Dependencies: `numpy`, `scipy`, `pandas`, `matplotlib`.

## Quick start

### Individual-level data

```python
import numpy as np
import pysusie as ps

rng = np.random.default_rng(1)
X = rng.standard_normal((400, 200))
beta = np.zeros(200); beta[[10, 50, 120]] = 1.0
y = X @ beta + rng.standard_normal(400)

fit = ps.susie(X, y, L=10)
fit.sets["cs"]                 # credible sets (0-based indices)
fit.pip                        # posterior inclusion probabilities
ps.coef_susie(fit)             # intercept + per-variable effects
ps.susie_plot(fit, "PIP", add_legend=True)
```

### Summary-statistics fine-mapping (genetics)

```python
# z  : p-vector of GWAS z-scores
# R  : p x p LD (correlation) matrix
# n  : sample size
fit = ps.susie_rss(z=z, R=R, n=n, L=10)

# Or from effect estimates and standard errors:
fit = ps.susie_rss(bhat=bhat, shat=shat, R=R, n=n)
```

### Sufficient statistics

```python
ss  = ps.compute_suff_stat(X, y)
fit = ps.susie_suff_stat(ss["XtX"], ss["Xty"], ss["yty"], ss["n"],
                         X_colmeans=ss["X_colmeans"], y_mean=ss["y_mean"])
```

## Public API

* **Fitting** — `susie`, `susie_suff_stat`, `susie_rss`,
  `susie_rss_lambda`.
* **Sufficient statistics / univariate** — `compute_suff_stat`
  (`compute_ss`), `univariate_regression`, `calc_z`.
* **Single-effect core** — `single_effect_regression`,
  `single_effect_regression_ss`, `single_effect_regression_rss`.
* **Inference** — `susie_get_cs`, `susie_get_pip`,
  `susie_get_objective`, `susie_get_posterior_mean`,
  `susie_get_posterior_sd`, `susie_get_lfsr`, `susie_get_niter`,
  `susie_get_prior_variance`, `susie_get_residual_variance`,
  `susie_get_posterior_samples`, `get_cs_correlation`, `n_in_CS`,
  `in_CS`.
* **Prediction / utilities** — `coef_susie`, `predict_susie`,
  `susie_init_coef`, `susie_prune_single_effects`.
* **Diagnostics** — `estimate_s_rss`, `kriging_rss`.
* **Plotting** — `susie_plot`.

## Numerical parity with susieR

`pysusie` is a faithful, line-by-line port of the susieR R source. On
susieR's bundled `N3finemapping` fine-mapping benchmark the Python
results are **numerically identical** to susieR 0.14.2:

| quantity | `susie` | `susie_rss` |
|---|---|---|
| PIP Pearson r | 1.000 (max abs diff ~1e-11) | 1.000 (~1e-9) |
| per-effect `alpha` | max abs diff ~1e-11 | ~1e-9 |
| ELBO | diff ~1e-12 | diff ~1e-12 |
| `sigma2` | diff ~1e-11 | exact |
| credible sets | identical | identical |

See `tests/test_r_parity.py` and `examples/compare_R_vs_Python.ipynb`.

## Tests

```bash
python -m pytest tests/ -q
```

`tests/test_smoke.py` runs without R; `tests/test_r_parity.py` compares
against susieR (skipped automatically when R / susieR is unavailable).

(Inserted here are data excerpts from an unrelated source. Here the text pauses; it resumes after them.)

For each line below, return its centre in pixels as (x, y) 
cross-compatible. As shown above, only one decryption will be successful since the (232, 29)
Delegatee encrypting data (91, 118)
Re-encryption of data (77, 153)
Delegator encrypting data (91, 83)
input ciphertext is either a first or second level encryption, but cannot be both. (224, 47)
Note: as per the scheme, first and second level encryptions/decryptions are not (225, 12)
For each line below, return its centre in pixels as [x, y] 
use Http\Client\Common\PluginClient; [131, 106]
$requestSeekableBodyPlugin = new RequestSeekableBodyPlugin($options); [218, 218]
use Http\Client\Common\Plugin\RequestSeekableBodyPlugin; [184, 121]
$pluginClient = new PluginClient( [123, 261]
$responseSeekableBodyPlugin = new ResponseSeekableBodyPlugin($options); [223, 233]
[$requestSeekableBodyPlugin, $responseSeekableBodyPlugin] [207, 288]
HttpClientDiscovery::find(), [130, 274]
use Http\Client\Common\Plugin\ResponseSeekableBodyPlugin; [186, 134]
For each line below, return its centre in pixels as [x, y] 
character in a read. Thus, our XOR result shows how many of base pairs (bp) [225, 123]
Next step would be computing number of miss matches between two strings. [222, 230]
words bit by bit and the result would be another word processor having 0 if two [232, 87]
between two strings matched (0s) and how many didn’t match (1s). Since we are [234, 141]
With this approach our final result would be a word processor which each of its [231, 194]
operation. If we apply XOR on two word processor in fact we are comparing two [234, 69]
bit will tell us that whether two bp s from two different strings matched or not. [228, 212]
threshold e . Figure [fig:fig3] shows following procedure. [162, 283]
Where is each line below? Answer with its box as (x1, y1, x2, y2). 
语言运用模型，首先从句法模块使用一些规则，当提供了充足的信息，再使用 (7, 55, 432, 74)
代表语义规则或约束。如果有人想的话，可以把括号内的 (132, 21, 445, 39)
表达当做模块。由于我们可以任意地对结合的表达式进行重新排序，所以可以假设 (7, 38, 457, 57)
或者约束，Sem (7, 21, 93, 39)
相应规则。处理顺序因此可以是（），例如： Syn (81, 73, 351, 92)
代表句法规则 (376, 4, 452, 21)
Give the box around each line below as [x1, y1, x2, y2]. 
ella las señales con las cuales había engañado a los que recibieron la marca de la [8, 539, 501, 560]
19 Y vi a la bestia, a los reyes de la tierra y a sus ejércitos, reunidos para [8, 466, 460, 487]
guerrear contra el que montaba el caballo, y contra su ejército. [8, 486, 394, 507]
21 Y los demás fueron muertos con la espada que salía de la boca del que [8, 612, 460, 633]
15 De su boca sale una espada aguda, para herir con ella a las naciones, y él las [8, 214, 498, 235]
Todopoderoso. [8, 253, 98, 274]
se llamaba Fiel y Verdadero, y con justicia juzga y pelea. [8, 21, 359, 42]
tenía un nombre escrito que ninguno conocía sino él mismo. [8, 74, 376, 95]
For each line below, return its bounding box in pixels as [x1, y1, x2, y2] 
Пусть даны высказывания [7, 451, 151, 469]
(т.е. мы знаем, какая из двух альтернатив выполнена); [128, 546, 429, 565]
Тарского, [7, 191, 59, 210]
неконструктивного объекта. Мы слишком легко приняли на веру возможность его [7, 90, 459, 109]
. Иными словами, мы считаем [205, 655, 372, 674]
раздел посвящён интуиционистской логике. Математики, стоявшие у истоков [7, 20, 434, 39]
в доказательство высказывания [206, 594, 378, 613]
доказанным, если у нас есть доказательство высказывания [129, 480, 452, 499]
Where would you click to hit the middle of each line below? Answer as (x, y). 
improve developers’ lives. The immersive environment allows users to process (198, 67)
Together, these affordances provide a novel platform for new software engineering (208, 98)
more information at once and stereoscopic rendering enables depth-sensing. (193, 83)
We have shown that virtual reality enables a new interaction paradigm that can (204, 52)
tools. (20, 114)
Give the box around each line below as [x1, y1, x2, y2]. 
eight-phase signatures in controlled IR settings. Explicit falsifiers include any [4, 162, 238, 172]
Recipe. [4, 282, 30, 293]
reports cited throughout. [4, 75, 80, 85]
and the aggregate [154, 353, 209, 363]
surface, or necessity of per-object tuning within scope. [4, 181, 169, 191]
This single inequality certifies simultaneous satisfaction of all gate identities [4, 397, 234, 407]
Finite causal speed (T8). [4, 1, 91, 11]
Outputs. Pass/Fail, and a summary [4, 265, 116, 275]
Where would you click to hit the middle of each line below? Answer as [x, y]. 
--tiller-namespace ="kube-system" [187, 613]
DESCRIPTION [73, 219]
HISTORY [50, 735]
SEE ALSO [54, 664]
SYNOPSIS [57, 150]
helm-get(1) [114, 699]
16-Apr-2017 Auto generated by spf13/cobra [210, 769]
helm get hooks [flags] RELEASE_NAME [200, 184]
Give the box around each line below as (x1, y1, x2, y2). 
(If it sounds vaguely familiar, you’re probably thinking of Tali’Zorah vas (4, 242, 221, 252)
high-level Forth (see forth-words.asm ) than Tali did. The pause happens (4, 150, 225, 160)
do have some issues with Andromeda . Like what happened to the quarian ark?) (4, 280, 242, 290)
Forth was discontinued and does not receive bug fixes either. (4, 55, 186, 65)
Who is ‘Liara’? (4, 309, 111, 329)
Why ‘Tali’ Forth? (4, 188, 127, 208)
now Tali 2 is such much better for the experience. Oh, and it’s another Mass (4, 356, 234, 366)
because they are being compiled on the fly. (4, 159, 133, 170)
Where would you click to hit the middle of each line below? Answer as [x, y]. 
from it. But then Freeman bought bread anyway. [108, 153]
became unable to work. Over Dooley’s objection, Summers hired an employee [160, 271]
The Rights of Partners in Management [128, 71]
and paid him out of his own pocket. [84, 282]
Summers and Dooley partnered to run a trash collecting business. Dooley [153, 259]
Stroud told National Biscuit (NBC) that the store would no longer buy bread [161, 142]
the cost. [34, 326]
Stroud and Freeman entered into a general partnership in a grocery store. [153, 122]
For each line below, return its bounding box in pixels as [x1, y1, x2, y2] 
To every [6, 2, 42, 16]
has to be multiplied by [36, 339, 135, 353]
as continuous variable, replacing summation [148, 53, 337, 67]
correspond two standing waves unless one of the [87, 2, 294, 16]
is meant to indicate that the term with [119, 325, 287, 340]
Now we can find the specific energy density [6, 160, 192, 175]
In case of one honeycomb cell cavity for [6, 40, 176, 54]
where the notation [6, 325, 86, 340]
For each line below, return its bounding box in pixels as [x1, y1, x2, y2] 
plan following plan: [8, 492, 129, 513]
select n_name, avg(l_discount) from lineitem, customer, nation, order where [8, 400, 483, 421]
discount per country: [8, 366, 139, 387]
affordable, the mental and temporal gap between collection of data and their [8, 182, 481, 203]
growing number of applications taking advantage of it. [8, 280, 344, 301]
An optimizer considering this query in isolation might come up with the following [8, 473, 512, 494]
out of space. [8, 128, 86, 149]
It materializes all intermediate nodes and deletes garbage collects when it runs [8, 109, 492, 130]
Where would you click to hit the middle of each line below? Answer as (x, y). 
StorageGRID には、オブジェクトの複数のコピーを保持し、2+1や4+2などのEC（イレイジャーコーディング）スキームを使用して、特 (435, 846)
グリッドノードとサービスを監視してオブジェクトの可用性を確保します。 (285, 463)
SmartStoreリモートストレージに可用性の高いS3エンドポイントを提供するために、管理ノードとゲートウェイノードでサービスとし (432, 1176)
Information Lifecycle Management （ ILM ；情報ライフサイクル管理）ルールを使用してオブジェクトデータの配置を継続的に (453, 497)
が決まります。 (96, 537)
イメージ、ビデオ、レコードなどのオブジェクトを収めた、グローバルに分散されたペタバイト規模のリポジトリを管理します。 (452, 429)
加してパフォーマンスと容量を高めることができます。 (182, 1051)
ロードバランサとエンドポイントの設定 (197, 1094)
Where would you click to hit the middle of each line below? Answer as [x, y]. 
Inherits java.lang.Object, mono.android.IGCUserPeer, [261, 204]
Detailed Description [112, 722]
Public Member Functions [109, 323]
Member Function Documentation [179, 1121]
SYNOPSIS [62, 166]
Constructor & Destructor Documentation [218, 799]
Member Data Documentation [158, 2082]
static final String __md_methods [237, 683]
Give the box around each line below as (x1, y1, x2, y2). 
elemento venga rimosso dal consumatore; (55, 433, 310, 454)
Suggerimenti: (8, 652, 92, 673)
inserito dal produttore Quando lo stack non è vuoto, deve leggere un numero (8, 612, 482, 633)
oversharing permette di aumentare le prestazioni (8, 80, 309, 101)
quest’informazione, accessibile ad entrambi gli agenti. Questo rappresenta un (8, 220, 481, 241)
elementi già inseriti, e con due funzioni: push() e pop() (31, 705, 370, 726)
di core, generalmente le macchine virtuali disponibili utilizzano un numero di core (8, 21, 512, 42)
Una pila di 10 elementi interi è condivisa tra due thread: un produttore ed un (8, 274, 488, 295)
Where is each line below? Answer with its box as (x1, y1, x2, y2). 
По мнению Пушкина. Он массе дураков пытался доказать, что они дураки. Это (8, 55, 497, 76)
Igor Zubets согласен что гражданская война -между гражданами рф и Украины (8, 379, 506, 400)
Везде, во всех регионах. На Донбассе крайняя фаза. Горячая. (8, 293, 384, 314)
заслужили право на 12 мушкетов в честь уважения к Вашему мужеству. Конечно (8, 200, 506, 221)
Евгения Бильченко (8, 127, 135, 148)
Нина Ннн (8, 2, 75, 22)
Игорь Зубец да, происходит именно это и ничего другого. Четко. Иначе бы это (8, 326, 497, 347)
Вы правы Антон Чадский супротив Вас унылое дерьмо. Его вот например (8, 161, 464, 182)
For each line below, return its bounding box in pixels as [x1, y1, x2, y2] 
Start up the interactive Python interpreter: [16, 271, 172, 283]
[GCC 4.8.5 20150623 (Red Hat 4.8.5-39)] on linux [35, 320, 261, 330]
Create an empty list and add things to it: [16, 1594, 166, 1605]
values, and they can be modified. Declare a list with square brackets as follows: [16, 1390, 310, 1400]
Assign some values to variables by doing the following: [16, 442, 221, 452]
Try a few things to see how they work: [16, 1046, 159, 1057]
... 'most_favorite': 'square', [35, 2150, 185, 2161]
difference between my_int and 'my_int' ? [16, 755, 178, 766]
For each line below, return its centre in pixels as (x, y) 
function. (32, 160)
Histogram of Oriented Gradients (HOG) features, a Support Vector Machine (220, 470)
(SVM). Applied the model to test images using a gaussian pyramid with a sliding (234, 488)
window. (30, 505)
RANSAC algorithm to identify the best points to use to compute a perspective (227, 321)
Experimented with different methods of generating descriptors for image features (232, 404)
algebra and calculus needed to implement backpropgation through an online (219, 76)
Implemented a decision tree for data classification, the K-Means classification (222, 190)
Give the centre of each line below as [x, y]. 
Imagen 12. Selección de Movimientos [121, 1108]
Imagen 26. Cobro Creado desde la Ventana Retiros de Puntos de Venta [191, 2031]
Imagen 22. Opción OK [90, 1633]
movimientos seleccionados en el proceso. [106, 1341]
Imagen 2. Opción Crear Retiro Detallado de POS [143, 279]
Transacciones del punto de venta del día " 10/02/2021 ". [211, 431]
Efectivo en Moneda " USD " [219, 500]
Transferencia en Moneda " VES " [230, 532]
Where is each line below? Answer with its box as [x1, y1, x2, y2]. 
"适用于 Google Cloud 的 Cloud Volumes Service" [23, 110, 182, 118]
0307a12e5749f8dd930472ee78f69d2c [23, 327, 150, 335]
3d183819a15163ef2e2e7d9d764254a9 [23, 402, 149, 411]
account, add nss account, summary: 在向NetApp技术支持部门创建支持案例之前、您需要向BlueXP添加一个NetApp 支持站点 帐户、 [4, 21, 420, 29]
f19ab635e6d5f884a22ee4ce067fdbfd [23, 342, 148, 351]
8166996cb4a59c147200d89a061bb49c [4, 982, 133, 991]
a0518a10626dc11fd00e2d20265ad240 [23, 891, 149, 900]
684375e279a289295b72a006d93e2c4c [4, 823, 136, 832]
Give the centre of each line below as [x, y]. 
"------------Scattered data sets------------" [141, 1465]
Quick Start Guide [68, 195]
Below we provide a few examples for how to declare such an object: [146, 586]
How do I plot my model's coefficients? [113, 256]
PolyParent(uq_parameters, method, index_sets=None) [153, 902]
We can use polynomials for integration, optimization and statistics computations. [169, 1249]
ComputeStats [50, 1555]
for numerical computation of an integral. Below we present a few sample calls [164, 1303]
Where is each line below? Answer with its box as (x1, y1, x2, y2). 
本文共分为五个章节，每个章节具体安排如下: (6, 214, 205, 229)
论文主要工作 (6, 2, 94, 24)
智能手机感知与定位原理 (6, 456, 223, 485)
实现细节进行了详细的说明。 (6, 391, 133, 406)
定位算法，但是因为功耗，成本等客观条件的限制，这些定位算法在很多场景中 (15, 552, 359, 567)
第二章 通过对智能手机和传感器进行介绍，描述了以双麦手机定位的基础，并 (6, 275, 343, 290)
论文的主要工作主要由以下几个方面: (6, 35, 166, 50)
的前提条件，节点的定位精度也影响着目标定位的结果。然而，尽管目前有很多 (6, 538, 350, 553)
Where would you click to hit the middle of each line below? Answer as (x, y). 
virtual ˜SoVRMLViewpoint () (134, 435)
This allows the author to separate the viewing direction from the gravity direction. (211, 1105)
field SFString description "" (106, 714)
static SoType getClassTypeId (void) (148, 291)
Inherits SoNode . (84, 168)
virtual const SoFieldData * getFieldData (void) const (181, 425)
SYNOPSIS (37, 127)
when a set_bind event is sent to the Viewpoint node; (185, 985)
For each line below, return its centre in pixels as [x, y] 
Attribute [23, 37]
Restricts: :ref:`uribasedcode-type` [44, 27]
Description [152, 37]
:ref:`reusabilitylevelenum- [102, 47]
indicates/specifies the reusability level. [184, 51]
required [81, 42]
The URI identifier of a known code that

## Relationship to upstream

This port mirrors susieR's R source faithfully: `susie.R`,
`susie_rss.R`, `susie_ss.R`, `single_effect_regression*.R`, `elbo*.R`,
`estimate_residual_variance.R`, `susie_utils.R`, `cs`/credible-set logic
and `susie_plots.R`. The IBSS algorithm, ELBO, prior-variance estimation
(EM / `optim` / `uniroot`), credible-set purity filtering and the
`susie_get_*` family are all reproduced.